Speeding up LINQ to SQL

There are a number of ways to improve the performance of LINQ to SQL queries.

1. Cache the Mapping Source

When executing large LINQ to SQL queries (those involving many tables), LINQ to SQL's object relational mapper incurs a significant overhead in building the internal metamodel. The metamodel describes how your entity classes map to the underlying tables and columns, and is built automatically via reflection (assuming you're using attributes rather than an XML file, to map tables and columns). Ordinarily, this overhead is incurred every time you instantiate a DataContext, which is not great for performance. You can avoid this by manually specifying a single static MappingSource object for all typed DataContext instances as follows:

public class MyDataContext : DataContext
{
   static MappingSource _sharedMappingSource = new AttributeMappingSource();

   public MyDataContext (IDbConnection cx) : base (cx, _sharedMappingSource) { }
   public MyDataContext (string cxString) : base (cxString, _sharedMappingSource) { }
}

You might wonder what happens in a multithreaded environment. What if two threads (e.g., from two different client requests) instantiate their own instances of MyDataContext and start executing queries at the same time? Fortunately, everything works correctly because MetaModel instances are thread-safe.
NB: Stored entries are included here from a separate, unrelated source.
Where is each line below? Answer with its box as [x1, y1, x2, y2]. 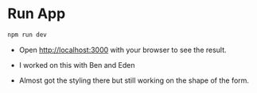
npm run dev [7, 31, 47, 39]
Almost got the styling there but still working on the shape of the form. [18, 76, 250, 85]
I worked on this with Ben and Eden [18, 60, 136, 69]
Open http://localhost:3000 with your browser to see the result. [18, 45, 228, 54]
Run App [7, 5, 66, 23]
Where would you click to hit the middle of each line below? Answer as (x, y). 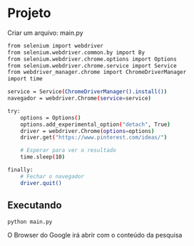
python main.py (30, 222)
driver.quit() (41, 183)
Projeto (29, 13)
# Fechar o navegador (52, 176)
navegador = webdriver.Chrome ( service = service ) (80, 98)
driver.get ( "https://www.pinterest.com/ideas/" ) (94, 138)
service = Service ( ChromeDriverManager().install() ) (87, 92)
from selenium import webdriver (55, 46)
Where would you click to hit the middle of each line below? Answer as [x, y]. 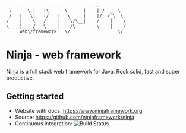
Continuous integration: [43, 123]
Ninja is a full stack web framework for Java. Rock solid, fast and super [93, 71]
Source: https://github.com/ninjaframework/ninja [75, 117]
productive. [20, 78]
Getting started [35, 96]
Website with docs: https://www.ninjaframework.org [78, 110]
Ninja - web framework [64, 55]
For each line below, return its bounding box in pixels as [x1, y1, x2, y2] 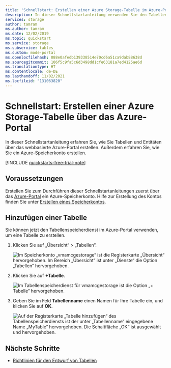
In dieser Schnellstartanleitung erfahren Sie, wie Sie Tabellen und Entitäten [5, 138, 162, 145]
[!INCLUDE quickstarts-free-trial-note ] [5, 159, 86, 165]
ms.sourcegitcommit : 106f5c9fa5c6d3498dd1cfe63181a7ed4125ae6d [5, 60, 142, 65]
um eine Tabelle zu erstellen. [5, 232, 66, 238]
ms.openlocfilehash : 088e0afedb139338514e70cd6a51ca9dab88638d [5, 54, 142, 60]
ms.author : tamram [5, 26, 44, 32]
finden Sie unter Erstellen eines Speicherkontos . [5, 199, 106, 205]
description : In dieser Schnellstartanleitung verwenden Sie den [5, 12, 147, 17]
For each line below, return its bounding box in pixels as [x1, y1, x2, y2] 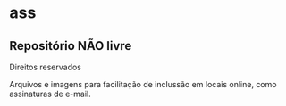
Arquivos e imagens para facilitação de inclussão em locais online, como [9, 79, 277, 89]
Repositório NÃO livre [9, 38, 132, 53]
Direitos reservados [9, 61, 82, 72]
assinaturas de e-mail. [9, 88, 91, 99]
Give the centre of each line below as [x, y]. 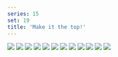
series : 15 [23, 14]
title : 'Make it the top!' [47, 27]
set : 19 [19, 20]
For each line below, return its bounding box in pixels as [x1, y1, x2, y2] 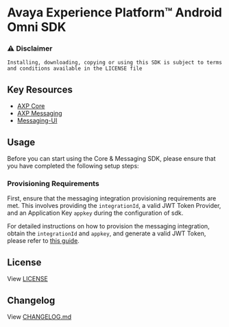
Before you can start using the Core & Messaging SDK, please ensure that [7, 155, 216, 163]
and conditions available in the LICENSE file [7, 65, 143, 73]
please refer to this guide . [7, 237, 80, 245]
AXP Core [16, 102, 45, 110]
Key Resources [7, 83, 73, 95]
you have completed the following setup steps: [7, 162, 139, 170]
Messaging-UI [16, 116, 58, 125]
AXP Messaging [16, 109, 63, 118]
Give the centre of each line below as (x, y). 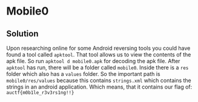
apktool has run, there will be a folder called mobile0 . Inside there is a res (97, 67)
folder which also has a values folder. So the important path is (83, 74)
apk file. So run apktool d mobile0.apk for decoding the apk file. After (93, 61)
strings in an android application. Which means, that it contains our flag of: (99, 87)
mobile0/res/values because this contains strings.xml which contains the (99, 80)
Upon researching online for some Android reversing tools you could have (98, 48)
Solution (22, 34)
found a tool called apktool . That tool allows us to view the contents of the (99, 55)
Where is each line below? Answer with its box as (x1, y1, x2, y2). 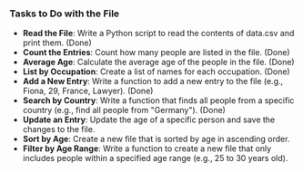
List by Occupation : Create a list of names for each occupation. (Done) (22, 66, 290, 77)
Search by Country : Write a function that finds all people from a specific (22, 95, 295, 106)
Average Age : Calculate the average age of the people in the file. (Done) (22, 57, 295, 68)
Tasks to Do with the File (9, 7, 120, 20)
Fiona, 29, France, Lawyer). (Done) (22, 85, 154, 97)
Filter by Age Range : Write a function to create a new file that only (22, 143, 272, 154)
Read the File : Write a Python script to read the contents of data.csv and (22, 28, 295, 39)
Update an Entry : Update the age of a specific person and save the (22, 114, 276, 125)
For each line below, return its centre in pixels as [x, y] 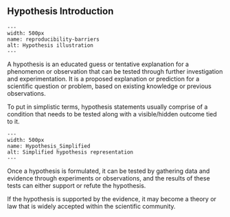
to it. [13, 121]
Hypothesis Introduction [60, 11]
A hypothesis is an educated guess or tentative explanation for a [98, 64]
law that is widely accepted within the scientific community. [92, 206]
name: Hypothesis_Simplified [49, 146]
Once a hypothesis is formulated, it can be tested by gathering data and [108, 171]
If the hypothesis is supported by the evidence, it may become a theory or [112, 198]
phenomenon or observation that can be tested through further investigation [115, 71]
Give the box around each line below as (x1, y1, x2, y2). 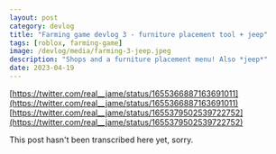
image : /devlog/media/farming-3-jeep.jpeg (9, 47, 171, 56)
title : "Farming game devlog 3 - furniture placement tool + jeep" (9, 30, 269, 39)
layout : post (9, 13, 59, 23)
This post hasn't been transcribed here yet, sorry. (9, 134, 194, 145)
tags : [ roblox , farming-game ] (9, 38, 124, 48)
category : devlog (9, 22, 75, 31)
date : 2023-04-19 (9, 64, 75, 73)
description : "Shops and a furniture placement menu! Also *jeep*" (9, 55, 269, 64)

I've used this technique in a large CRM application that uses LINQ to SQL almost entirely for data access: the system has over 500 users and has been running without trouble since early 2008. (Without this optimization, some queries were simply too slow for LINQ to SQL to be viable).

Note that although MetaModel (MappingSource) instances are thread-safe, the same is not true for DataContext instances. You cannot share a single DataContext instance between multiple threads, or things will go terribly wrong! (And not that you'd want to: doing so would mean taking on unpleasant concurrency issues that are otherwise handled very well by SQL Server itself, through its transaction isolation level semantics).

2. Use Compiled Queries

Ordinarily, LINQ to SQL must translate LINQ queries to SQL every time a query executes; this involves recursing the expression tree that makes up the query in several stages. It sounds worse than it is: the computation cost is not enormous in the overall scheme of things (certainly not as big as the cost of building an AttributeMappingSource when lots of entities are involved). Nonetheless, you can avoid paying the price on each query execution by precompiling the query using the CompiledQuery class.
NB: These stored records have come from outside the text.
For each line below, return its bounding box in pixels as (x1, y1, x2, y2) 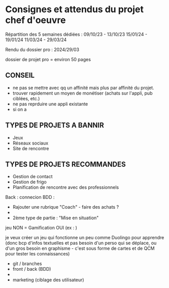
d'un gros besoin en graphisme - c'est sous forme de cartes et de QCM (5, 245, 155, 251)
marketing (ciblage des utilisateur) (12, 277, 85, 283)
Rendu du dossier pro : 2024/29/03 (5, 46, 80, 52)
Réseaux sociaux (12, 140, 49, 146)
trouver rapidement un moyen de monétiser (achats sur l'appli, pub (12, 90, 153, 96)
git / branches (12, 261, 42, 267)
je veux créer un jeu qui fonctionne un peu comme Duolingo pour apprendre (5, 235, 164, 241)
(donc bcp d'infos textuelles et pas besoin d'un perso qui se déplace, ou (5, 240, 157, 246)
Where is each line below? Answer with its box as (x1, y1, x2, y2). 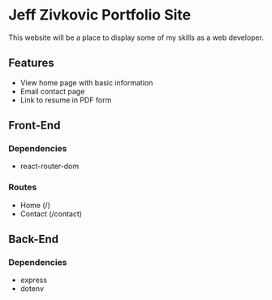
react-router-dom (19, 161, 80, 172)
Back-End (8, 233, 59, 246)
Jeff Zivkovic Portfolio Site (8, 6, 192, 24)
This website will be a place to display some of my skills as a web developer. (8, 33, 264, 42)
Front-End (8, 119, 61, 133)
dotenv (19, 284, 45, 293)
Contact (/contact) (19, 209, 83, 219)
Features (8, 56, 54, 70)
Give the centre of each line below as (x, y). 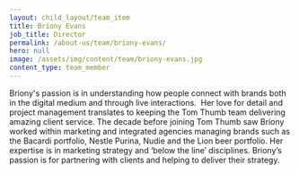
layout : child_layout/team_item (70, 17)
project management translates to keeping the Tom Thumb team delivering (147, 112)
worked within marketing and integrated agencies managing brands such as (149, 131)
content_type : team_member (60, 68)
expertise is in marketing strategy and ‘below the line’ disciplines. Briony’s (146, 150)
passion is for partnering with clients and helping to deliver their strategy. (145, 160)
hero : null (30, 51)
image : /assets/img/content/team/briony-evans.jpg (106, 59)
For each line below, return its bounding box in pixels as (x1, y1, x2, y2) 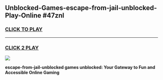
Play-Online (5, 12, 41, 20)
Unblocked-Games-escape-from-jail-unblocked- (5, 4, 157, 12)
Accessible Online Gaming (5, 69, 60, 75)
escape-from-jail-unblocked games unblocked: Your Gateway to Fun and (5, 64, 155, 70)
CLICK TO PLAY (5, 26, 43, 33)
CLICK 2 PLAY (5, 44, 39, 51)
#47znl (42, 12, 65, 20)
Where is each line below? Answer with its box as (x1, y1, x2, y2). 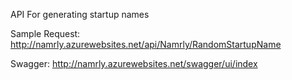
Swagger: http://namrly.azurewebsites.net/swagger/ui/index (10, 58, 258, 69)
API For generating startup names (10, 9, 150, 20)
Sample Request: (10, 28, 81, 39)
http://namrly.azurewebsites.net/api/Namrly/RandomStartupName (10, 39, 282, 50)

Here's an example that you can paste directly into LINQPad:

var cc = CompiledQuery.Compile ((TypedDataContext dc, decimal minPrice) =>    
   from c in Customers
   where c.Purchases.Any (p => p.Price > minPrice)
   select c
);

cc (this, 100).Dump ("Customers who spend more than $100");
cc (this, 1000).Dump ("Customers who spend more than $1000");

3. Use Table-Valued Functions Where Necessary

Finally, there are some queries for which LINQ to SQL producesless-than-ideal SQL. Furthermore, some SQL queries need optimization hints to get the best performance, and optimization hints are impossible with LINQ to SQL alone. A compromise in these situations is to encapsulate the difficult part of the query in a table-valued function, and then map this function into your typed DataContext class. You can then run LINQ queries over this function, and the queries will be translated to SQL and execute on the server. So, in effect, you're mix SQL and LINQ to SQL in the same query.